I guarantee this will change your perspective of QA Conferences

Are you someone who loves attending QA conferences to gain knowledge and aspires to be a better QA by learning from expert talks? Then after reading my post, I bet you’ll think twice before attending any QA conference.

Talks given in Testμ 2023
Talks given in Selenium_conf 2023
Talks planned for TESTCON Europe 2024

Do you see any pattern in these talks?

Well, all of these talks are focused on automation. If I curate a list of all the talks given during last few years, I bet there would be 90% of them related to Automation only. Very few of them talk about Quality Assurance process. And, that’s the problem I see with QA conferences.

QA and QE

Do you agree that Quality Assurance (QA) has more to cater to the industry than only caring about automation?

I personally believe that QA community should give more emphasise on the Quality Assurance(QA) than Quality Engineering (QE).

Quality Assurance — A broader process where specialists are involved from the very early stage of the software development process to ensure that the product delivered is of the highest quality. Additionally, the Quality Assurance process aims to improve overall development efficiency.

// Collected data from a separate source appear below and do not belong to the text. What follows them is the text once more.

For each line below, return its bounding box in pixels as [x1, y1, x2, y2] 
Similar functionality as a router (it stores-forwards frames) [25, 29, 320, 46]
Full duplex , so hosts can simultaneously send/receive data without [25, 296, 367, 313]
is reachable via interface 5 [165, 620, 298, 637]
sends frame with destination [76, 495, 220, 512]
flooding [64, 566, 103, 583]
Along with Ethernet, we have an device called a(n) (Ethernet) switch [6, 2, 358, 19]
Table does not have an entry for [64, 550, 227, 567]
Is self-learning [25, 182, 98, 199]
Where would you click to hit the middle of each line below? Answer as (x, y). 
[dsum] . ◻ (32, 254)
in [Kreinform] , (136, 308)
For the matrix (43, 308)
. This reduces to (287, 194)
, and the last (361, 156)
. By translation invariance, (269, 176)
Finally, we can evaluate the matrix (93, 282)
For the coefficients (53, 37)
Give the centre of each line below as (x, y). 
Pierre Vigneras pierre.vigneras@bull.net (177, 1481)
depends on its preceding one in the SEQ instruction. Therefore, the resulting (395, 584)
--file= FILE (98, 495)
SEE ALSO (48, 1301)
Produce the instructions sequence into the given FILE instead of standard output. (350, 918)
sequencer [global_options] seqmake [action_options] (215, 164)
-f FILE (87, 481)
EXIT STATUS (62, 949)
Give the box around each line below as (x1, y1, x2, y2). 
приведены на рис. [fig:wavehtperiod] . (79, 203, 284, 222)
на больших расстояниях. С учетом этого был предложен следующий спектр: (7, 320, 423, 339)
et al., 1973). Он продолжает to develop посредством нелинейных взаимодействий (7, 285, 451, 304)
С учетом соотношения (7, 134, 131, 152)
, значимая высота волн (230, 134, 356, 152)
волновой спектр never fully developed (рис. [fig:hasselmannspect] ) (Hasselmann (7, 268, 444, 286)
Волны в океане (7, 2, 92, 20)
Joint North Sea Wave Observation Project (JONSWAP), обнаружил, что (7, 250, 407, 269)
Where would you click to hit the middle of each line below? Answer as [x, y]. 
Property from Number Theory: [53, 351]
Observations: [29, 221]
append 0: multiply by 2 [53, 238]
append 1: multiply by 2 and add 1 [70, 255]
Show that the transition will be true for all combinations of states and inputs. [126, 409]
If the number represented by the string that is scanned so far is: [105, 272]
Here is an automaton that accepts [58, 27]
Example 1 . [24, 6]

Quality Engineering — Quality engineering is a subset of the Quality Assurance process that focuses only on testing and validation of a product to ensure that it meets the expectations of different stakeholders. It involves designing tools for testing, frameworks, and guidelines for effective and efficient testing.

The Problem

As mentioned earlier, QA conferences often heavily promote automation and various tools related to automation. While automation brings various benefits to the testing process, overemphasising it has many downsides, such as:

  • Neglecting other crucial aspects of QA, including process improvement, early defect prevention, and user experience enhancement.
  • Over-promoting automation slowly removing critical thinking and exploratory testing form testing process.
  • QA, as specialised individuals, play a vital role in defect prevention by establishing processes and standards. Overemphasis on Quality Engineering (QE) and automation may educate QAs to be involved late in the SDLC, posing a risk of introducing defects early in the process.
  • QAs solely focused on automation might encounter challenges in effective communication with other stakeholders like developers, product managers, and business analysts. Additionally, those only practicing only automation may not be fully aware of business needs and end user expectations, which is crucial aspect for any tester.
  • QA professionals confined to automation roles may find limited opportunities for career growth if not exposed to the broader aspects of quality assurance.

What I expect from QA Conferences

  • More diversity in terms content, they should equally focus on other aspects of QA than automation only.
  • Equal focus should be given to exploratory testing, there should be more education towards becoming a creative exploratory testers than only emphasising the automation.
  • There should be talks covering how the experts dealt with difficult situations, what strategy they implemented to improve the mindset of the team towards quality.
  • The talks should be promoting the prevention approach and not the detection, there should be real world case studies shared by experts on how they advocated quality in the team.
  • There should be talks about conducting bug bashes, chaos, 3 amigos effectively in the teams for process improvisation.
  • No one talks about how to ask question which is another an important aspect for QA, QA community should educate QAs to ask questions.